The efficiency of this process is dependent on how well the cells are permeabilized. This poses a challenge to using each cell as an in-situ reactor, as bacteria have a diverse range of cell wall and membrane compositions, leading to varying levels of strength and resistance to permeabilization. If cells are not permeabilized enough, the reverse transcription enzyme and other reagents will not be able to enter the cell. If the treatment is too harsh, the cell will break apart and lose intracellular contents. For optimal results, the permeabilization method needs to be tailored to each bacterial species.

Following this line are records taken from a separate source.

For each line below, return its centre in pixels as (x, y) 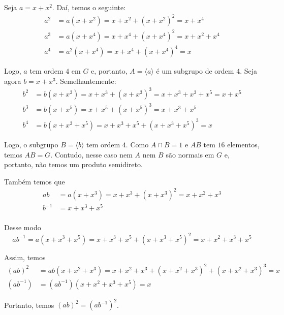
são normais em (190, 154)
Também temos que (35, 181)
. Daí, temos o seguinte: (89, 7)
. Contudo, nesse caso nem (91, 154)
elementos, (243, 144)
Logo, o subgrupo (31, 144)
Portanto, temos (29, 305)
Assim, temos (25, 257)
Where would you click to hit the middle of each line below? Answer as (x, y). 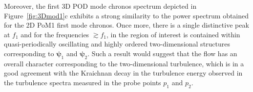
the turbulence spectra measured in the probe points (83, 82)
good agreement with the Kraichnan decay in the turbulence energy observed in (123, 73)
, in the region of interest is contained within (173, 34)
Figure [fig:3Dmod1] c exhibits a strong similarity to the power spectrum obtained (126, 15)
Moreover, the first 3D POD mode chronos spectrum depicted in (100, 6)
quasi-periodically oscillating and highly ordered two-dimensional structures (117, 44)
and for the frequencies (55, 34)
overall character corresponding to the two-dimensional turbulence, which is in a (124, 63)
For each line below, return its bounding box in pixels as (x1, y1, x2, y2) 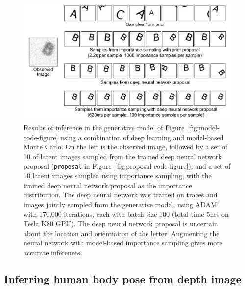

To test the efficiency of different permeabilization methods, we present two methods for measuring the in-situ efficiency of reverse transcription in bacterial cells using flow cytometry and fluorescence microscopy. The first method uses an acridine orange fluorescent dye solution to stain the cells before and after reverse transcription. Acridine orange is a well characterized metachromatic dye that differentially stains RNA and DNA. By comparing fluorescence intensity in cells before and after reverse transcription, the relative efficiency can be measured. The second method uses ChromaTide Alexa Fluor 488-5-UTP, which is a fluorescently labeled deoxyuridine triphosphate. This reagent is added to the dNTP mix during reverse transcription. The fluorescence intensity is correlated with cDNA generated, and indicates how effectively reverse transcription reagents are able to enter the cell. For both methods, these fluorescent cells are examined via both flow cytometry and fluorescence microscopy. Flow cytometry provides a high throughput measurement of individual cells, while the cell structure and intracellular fluorescence are examined with fluorescence microscopy.